Unsolicited proposals
Sub-part 15.6 covers unsolicited proposals, i.e. business proposals offering new and innovative ideas outside the context of innovative proposals invited and offered within a government-initiated procurement procedure. The regulations suggest the executive agencies make provision for acceptance of unsolicited proposals and for prior contact with individuals or organisations contemplating submission of such a proposal.

Service contracts 
Special rules apply to service contracts. They must be performance-based to the extent practicable, with measurable outcomes. FAR 37.102 and FAR Part 37.6 describe performance-based methods. FAR 37.601 has specific requirements for performance work statements (PWS) for service contracts requiring performance-based standards. Agency supplements also require performance-based acquisitions. (See, e.g., DFARS 237.170 Approval of contracts and task orders for services; DFARS 237.170-2 Approval requirements.)

Performance Based Service Acquisition (PBSA) is a process and way of defining requirements that yields well written work statements that are outcome oriented and measurable thus enforceable. Deming/Six Sigma style quality assessments and process analysis can help define performance work statements. A Performance Work Statement (PWS) has:
 An outcome-based definition of the service deliverable
 Performance standards that are measurable
 A plan for measuring and evaluating performance
 A matrix of related services i.e., generator maintenance, that has subsets of services underneath them
The DOD PBSA guide has a "performance requirements summary" matrix which can serve as an outline for work statement provisions.

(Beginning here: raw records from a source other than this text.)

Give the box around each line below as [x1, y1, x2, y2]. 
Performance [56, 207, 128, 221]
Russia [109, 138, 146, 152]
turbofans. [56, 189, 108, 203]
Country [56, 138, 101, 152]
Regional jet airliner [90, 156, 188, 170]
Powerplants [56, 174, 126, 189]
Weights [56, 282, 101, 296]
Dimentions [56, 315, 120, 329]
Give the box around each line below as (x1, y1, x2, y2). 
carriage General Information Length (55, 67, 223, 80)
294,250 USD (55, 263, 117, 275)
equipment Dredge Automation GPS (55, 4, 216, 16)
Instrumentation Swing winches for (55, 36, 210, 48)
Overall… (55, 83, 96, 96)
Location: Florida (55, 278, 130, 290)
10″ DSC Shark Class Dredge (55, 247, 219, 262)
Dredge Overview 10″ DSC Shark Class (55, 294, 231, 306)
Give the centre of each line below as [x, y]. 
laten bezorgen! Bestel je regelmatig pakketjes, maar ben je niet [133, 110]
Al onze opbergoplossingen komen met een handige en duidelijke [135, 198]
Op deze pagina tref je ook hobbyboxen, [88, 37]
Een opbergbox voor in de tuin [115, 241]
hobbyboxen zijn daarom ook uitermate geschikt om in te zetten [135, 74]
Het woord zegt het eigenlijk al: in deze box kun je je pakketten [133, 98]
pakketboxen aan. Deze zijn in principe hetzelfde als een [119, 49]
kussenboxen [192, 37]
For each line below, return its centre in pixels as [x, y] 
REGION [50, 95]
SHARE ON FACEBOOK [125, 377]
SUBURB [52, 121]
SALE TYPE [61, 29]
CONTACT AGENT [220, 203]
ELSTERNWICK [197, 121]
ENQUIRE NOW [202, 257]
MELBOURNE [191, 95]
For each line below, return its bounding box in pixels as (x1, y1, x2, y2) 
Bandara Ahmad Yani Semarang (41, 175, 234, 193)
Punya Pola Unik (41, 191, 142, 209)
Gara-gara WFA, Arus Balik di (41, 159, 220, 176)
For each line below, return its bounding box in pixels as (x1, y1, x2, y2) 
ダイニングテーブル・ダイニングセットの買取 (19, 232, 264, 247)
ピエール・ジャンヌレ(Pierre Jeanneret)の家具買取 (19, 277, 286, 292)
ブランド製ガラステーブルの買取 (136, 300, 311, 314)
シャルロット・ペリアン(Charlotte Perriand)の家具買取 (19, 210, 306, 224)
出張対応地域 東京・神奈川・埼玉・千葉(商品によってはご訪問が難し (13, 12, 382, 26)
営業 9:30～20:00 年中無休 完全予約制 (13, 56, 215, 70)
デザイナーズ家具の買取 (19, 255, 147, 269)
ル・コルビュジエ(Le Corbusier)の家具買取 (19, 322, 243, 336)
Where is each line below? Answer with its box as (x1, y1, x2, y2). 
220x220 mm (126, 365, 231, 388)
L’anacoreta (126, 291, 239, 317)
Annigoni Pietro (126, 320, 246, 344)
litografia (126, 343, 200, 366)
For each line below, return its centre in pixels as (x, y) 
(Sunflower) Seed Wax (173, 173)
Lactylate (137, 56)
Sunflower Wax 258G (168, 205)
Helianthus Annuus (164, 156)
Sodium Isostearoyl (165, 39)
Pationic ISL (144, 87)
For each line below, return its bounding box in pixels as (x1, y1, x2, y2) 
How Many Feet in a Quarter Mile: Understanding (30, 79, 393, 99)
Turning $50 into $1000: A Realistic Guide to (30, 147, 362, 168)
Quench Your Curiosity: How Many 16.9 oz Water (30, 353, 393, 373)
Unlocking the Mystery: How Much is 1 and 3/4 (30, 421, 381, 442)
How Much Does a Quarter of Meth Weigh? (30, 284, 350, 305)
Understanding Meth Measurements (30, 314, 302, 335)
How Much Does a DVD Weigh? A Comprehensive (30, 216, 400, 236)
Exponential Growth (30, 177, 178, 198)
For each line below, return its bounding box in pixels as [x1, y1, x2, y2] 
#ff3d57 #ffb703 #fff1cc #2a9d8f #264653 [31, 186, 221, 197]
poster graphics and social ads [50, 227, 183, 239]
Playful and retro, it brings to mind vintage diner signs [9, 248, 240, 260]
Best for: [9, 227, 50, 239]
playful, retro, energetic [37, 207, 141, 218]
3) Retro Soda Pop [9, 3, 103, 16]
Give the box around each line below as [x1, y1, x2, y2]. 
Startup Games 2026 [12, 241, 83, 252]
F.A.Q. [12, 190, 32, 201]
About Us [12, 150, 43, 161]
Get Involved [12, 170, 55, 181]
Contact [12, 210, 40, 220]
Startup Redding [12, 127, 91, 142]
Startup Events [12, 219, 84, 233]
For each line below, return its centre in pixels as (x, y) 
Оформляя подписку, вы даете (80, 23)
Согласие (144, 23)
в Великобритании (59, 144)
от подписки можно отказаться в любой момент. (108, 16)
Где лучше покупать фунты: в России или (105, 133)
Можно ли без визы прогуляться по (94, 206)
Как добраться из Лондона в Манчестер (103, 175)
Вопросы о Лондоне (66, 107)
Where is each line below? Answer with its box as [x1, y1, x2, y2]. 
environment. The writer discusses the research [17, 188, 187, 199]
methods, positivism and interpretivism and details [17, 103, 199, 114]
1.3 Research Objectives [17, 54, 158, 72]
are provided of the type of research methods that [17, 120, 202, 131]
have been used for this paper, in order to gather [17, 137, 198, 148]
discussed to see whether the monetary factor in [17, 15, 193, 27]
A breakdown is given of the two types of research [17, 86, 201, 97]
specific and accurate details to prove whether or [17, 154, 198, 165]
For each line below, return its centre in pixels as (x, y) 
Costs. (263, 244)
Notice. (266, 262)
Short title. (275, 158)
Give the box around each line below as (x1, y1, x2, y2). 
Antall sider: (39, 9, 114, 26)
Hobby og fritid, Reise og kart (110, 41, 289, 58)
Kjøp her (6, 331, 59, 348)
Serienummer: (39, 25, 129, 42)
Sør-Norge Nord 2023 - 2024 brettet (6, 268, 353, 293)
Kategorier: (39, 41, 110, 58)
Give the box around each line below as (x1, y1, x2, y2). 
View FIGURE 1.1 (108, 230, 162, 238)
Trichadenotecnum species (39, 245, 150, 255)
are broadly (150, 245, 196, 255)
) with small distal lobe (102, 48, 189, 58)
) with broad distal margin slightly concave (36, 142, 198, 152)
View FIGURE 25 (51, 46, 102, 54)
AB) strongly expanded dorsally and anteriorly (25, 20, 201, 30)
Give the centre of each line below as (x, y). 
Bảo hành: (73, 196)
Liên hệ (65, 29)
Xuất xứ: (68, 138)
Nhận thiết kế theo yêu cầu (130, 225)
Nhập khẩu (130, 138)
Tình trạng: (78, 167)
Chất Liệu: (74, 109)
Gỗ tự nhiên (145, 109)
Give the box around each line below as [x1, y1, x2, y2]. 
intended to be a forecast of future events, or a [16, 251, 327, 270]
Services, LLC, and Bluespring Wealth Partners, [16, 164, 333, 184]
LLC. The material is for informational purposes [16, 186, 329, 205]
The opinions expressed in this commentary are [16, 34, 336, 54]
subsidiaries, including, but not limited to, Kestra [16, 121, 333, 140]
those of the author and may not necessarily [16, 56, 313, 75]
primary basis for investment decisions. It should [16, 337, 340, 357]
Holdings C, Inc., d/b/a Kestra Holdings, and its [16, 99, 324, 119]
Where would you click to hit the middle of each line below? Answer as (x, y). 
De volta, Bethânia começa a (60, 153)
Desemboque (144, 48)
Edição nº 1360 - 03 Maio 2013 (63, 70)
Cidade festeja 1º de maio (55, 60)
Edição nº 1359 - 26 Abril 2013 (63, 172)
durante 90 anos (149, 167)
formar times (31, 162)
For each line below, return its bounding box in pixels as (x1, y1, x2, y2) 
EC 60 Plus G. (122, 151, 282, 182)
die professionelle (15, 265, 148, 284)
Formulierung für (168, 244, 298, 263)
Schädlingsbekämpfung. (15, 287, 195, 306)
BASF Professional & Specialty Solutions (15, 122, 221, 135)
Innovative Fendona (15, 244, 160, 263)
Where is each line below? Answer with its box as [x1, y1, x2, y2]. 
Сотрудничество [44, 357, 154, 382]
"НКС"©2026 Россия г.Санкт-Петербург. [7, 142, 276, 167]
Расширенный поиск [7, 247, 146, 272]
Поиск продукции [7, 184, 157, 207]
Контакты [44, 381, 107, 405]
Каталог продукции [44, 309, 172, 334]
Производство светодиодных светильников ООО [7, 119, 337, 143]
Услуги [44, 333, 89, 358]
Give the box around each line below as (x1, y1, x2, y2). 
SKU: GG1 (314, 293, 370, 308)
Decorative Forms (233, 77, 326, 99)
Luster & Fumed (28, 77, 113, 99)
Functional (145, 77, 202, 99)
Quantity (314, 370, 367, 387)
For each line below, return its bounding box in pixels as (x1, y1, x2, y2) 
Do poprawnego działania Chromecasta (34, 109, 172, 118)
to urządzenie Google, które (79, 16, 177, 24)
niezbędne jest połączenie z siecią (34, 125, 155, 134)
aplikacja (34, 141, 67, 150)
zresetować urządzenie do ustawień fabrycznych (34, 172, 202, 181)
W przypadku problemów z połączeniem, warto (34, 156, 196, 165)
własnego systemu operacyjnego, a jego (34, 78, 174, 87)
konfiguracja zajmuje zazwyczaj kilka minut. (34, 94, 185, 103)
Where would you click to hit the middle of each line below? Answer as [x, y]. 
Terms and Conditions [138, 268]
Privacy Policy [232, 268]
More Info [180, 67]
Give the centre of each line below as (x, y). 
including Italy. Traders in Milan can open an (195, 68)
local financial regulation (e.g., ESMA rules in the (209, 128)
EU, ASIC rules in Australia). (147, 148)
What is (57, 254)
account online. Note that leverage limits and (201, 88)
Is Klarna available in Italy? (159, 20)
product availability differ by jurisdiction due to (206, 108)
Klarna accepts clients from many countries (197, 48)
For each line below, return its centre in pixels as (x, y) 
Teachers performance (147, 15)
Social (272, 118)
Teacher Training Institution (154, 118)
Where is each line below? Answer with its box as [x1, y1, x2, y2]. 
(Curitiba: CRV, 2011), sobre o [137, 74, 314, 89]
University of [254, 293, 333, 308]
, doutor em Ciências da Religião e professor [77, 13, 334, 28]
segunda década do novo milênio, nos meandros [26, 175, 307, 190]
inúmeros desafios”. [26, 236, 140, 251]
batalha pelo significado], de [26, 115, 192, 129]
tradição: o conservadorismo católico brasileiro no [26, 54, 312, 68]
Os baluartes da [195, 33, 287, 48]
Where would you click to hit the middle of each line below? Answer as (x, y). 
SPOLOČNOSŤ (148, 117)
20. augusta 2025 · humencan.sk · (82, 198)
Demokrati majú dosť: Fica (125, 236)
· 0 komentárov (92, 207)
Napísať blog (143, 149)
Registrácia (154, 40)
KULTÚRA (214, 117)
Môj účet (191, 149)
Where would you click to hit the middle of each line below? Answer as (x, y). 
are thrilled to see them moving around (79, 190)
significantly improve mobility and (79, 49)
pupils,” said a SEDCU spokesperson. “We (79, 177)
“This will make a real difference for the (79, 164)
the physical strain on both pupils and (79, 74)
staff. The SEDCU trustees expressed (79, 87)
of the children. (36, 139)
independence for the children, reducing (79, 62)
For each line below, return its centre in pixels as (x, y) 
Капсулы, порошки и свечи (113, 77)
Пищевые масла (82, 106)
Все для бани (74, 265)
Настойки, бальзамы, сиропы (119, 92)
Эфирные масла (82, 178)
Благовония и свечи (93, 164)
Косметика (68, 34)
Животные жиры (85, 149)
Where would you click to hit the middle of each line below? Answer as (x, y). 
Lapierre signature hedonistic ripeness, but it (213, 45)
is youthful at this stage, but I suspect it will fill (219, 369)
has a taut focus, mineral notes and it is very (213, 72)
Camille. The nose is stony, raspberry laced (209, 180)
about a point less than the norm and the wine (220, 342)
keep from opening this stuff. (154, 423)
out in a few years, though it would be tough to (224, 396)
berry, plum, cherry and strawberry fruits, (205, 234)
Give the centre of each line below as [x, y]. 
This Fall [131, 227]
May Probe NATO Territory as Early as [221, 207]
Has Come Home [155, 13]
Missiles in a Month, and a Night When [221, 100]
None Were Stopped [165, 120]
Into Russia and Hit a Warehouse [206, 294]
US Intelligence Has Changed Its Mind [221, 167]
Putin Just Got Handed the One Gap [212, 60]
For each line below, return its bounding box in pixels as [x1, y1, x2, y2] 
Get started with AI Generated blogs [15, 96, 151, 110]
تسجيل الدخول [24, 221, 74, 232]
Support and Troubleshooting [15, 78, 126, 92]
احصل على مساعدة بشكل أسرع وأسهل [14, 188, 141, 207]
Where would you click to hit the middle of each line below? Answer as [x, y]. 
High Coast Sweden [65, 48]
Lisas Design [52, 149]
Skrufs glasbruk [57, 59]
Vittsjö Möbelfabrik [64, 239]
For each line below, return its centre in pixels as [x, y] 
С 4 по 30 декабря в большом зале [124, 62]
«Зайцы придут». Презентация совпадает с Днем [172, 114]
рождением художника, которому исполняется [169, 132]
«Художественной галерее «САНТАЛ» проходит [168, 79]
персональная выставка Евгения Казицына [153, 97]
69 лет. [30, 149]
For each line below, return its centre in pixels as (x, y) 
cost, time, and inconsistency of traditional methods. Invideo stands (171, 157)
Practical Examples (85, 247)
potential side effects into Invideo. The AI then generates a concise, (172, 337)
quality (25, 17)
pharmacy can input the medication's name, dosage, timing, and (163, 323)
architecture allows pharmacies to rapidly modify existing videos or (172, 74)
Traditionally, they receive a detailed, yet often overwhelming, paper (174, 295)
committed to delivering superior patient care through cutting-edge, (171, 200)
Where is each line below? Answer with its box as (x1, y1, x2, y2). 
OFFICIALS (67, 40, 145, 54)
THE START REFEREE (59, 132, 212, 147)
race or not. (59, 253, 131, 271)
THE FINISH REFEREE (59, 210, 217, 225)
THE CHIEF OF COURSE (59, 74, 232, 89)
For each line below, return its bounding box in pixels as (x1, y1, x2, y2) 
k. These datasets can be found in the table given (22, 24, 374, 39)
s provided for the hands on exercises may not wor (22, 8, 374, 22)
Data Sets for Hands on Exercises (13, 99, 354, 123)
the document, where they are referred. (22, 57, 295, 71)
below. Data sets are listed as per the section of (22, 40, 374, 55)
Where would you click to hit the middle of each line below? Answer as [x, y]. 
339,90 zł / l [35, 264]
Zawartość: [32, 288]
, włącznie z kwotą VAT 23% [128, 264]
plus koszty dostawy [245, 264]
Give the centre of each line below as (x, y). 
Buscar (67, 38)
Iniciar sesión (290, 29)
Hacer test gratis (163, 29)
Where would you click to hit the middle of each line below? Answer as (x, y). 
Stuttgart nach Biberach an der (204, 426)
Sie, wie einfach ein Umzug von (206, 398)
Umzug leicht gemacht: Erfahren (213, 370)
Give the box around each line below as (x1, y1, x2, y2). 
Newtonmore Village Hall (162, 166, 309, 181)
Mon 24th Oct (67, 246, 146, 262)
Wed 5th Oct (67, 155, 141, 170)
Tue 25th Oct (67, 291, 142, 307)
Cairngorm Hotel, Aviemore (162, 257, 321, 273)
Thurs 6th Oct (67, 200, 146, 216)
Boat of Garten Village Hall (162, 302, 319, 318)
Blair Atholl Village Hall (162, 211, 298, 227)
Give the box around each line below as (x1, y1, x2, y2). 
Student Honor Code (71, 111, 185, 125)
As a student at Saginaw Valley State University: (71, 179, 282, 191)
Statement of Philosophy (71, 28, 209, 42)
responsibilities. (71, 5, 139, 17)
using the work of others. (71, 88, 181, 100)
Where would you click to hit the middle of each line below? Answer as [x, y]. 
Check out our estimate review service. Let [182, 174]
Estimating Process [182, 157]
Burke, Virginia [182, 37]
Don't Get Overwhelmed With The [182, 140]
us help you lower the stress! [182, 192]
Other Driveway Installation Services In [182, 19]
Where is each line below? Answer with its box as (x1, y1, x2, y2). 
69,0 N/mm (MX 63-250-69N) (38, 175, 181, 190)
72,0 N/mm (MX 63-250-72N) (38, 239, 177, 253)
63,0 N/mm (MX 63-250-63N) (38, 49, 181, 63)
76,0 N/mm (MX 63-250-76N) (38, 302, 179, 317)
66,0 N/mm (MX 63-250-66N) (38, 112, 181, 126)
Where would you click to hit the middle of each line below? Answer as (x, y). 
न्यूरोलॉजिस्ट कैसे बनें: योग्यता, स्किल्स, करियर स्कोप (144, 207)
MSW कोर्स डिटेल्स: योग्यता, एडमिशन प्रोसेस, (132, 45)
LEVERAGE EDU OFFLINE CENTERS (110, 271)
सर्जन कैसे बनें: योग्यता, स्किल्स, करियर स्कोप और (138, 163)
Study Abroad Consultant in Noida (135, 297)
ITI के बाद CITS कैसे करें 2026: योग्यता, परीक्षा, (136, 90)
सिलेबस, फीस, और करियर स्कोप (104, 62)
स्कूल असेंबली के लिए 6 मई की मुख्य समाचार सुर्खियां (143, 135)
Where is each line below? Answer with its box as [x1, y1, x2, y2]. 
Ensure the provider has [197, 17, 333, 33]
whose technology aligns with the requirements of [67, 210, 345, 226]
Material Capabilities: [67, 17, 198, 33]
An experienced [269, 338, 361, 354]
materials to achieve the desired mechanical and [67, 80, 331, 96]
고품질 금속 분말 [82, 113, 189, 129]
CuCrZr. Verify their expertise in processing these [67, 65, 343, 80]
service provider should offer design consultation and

Army Federal Acquisition Regulation (FAR) Supplement (AFARS) has an outline for performance-based service contracts.

Additional Resources for PBSA:
 Office of Management and Budget, Office of Federal Procurement Policy, Performance Based Service Acquisition
 Army Material Command PBSA site
 NASA
 Defense Acquisition University – Performance-based services acquisition links and templates
 The Guidebook for Performance-Based Services Acquisition (PBSA) in the Department of Defense December 2000 is an outstanding resource with many examples and ideas
 Army Material Command (AMC) Pamphlet 715-17, Guide for Preparation and Use of Performance Based Specifications
 Interactive Internet presentation on performance-based services acquisition
 Air Force Instruction 63–124, Performance-Based Services Acquisition
The Office of Federal Procurement Policy (OFPP) has a Draft Best Practices Guide on Contractor Performance

Personal services contracts 
The term "personal services contract" means a contract with express terms or administration which makes the contractor personnel appear effectively to be Government employees. Such contracts are prohibited by the FAR (subpart 37.104) excepting where specifically authorized by statute.
 Contractors are NOT employees – no remedies under personnel law and no remedies under contract law if vague/badly written work statements used
 Inherent governmental restrictions (See OMB Circular A-76) and FAR Part 37
 FAR Subpart 9.5 Organizational Conflicts of Interest Organizational and Consultant Conflicts of Interest (OCIE) problems
"Nonpersonal services contract" means a contract under which the personnel rendering the services are not subject, either by the contract's terms or by the manner of its administration, to the supervision and control usually prevailing in relationships between the Government and its employees.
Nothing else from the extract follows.